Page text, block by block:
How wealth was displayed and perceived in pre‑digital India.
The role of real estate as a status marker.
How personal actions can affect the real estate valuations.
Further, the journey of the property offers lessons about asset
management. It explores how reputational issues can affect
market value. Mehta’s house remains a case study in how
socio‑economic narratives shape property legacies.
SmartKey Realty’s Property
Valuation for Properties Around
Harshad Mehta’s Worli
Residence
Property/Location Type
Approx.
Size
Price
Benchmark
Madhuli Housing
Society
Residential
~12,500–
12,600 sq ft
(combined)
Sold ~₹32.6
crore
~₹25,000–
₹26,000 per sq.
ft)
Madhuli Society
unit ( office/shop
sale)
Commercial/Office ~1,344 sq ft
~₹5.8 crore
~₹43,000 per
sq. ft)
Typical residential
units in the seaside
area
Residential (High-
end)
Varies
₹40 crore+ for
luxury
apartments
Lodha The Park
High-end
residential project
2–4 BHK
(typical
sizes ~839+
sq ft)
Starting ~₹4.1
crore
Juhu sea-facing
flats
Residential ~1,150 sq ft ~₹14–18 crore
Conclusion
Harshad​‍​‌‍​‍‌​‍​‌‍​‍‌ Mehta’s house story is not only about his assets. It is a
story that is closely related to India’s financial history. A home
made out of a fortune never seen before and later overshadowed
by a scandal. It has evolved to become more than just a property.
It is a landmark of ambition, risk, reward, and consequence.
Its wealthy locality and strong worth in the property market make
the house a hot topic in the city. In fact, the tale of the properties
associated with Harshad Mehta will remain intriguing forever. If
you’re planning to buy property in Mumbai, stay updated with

============================================================

Activity:
Restating every entry above word for word is the whole task.

Solution to this problem:
Page text, block by block:
How wealth was displayed and perceived in pre‑digital India.
The role of real estate as a status marker.
How personal actions can affect the real estate valuations.
Further, the journey of the property offers lessons about asset
management. It explores how reputational issues can affect
market value. Mehta’s house remains a case study in how
socio‑economic narratives shape property legacies.
SmartKey Realty’s Property
Valuation for Properties Around
Harshad Mehta’s Worli
Residence
Property/Location Type
Approx.
Size
Price
Benchmark
Madhuli Housing
Society
Residential
~12,500–
12,600 sq ft
(combined)
Sold ~₹32.6
crore
~₹25,000–
₹26,000 per sq.
ft)
Madhuli Society
unit ( office/shop
sale)
Commercial/Office ~1,344 sq ft
~₹5.8 crore
~₹43,000 per
sq. ft)
Typical residential
units in the seaside
area
Residential (High-
end)
Varies
₹40 crore+ for
luxury
apartments
Lodha The Park
High-end
residential project
2–4 BHK
(typical
sizes ~839+
sq ft)
Starting ~₹4.1
crore
Juhu sea-facing
flats
Residential ~1,150 sq ft ~₹14–18 crore
Conclusion
Harshad​‍​‌‍​‍‌​‍​‌‍​‍‌ Mehta’s house story is not only about his assets. It is a
story that is closely related to India’s financial history. A home
made out of a fortune never seen before and later overshadowed
by a scandal. It has evolved to become more than just a property.
It is a landmark of ambition, risk, reward, and consequence.
Its wealthy locality and strong worth in the property market make
the house a hot topic in the city. In fact, the tale of the properties
associated with Harshad Mehta will remain intriguing forever. If
you’re planning to buy property in Mumbai, stay updated with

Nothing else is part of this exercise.